The first activity of TCGA projects is to form a Disease Working Group (DWG), a committee of disease experts whose primary mission is to determine the contents of the various data forms used to capture relevant clinicopathologic information. With input from TCGA leadership, we invited a group of accomplished endocrinologists, thyroid surgeons, and thyroid pathologists to join the DWG. Once assembled by May 2010, the DWG was also charged with defining the scope of the project, specifically deciding on which type(s) of thyroid cancer to study. TCGA strongly prefers to study one specific subtype of cancer in each project; for ovary they selected papillary serous adenocarcinoma [2]. The DWG initially proposed studying the full spectrum of follicular cell-derived thyroid cancers, from well-differentiated carcinomas (i.e., papillary and follicular) to poorly-differentiated and anaplastic/undifferentiated carcinomas. However, that idea was not acceptable to TCGA because this approach would likely dilute the statistical power needed to find new cancer genes. Looking back, there was a large degree of truth to that argument, but it would have also been beneficial to study in parallel a small cohort of histologically aggressive forms of thyroids cancers to permit direct comparisons between the different thyroid cancer types. Given that papillary thyroid carcinoma (PTC) is the most common type of thyroid cancer combined with the requirement for high-quality frozen tissues, selecting PTC for study was the only viable option.

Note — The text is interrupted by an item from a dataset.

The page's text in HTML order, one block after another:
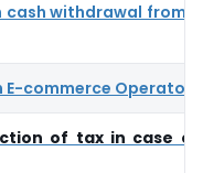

The DWG of each project also guides, with assistance from the Biospecimen Core Resource (BCR, see below), the development of several forms to ensure standardized collection of pathology and clinical data. The Initial Case Quality Control Form captures initial pathology information. The Enrollment Form captures relevant clinical information and is only completed after the specimen passes key histologic and molecular metrics and is approved by the BCR for inclusion in the study. The Follow-Up Form captured outcome data and is only completed after 12 months has lapsed since case enrollment. These forms can be found at the BRC website (see http://www.nationwidechildrens.org/biospecimen-core-resource-clinical-data-forms-standard).

While the DWG was doing their work, the Biosample Core Resource (BCR) began receiving PTC samples and matched normal blood (non-neoplastic thyroid tissue from the contralateral lobe in cases with unifocal PTC was eventually permitted after it was determined to be essentially genetically indistinguishable from white blood cells) from Tissue Source Sites (TSSs), along with the data detailed in the Case Quality Control Form. Academic hospitals and commercial tissue banks served as TSSs, with IRB approval. The BCR for the thyroid project was located at The Research Institute at Nationwide Children’s Hospital in Columbus Ohio under the leadership of Julie Gastier-Foster (see http://www.nationwidechildrens.org/biospecimen-core-resource-for-the-cancer-genome-atlas). The BCR was responsible for all aspects of tissue collection, storage, and handling, as well as nucleic acid extractions and distribution throughout the network for data generation. In addition, the BCR checks and verifies the clinical data before being uploaded to the Data Coordinating Center (DCC).

Cases were diagnosed as PTC by the pathologists from the respective submitting institutions. In addition, as part of the quality control process, the pathology was reviewed at the BCR with the assistance of several expert thyroid pathologists. Despite these efforts, the cohort is nonetheless still prone to the inter-observer diagnostic variability that is well documented to occur in thyroid cancer, especially the follicular variant of PTC [79].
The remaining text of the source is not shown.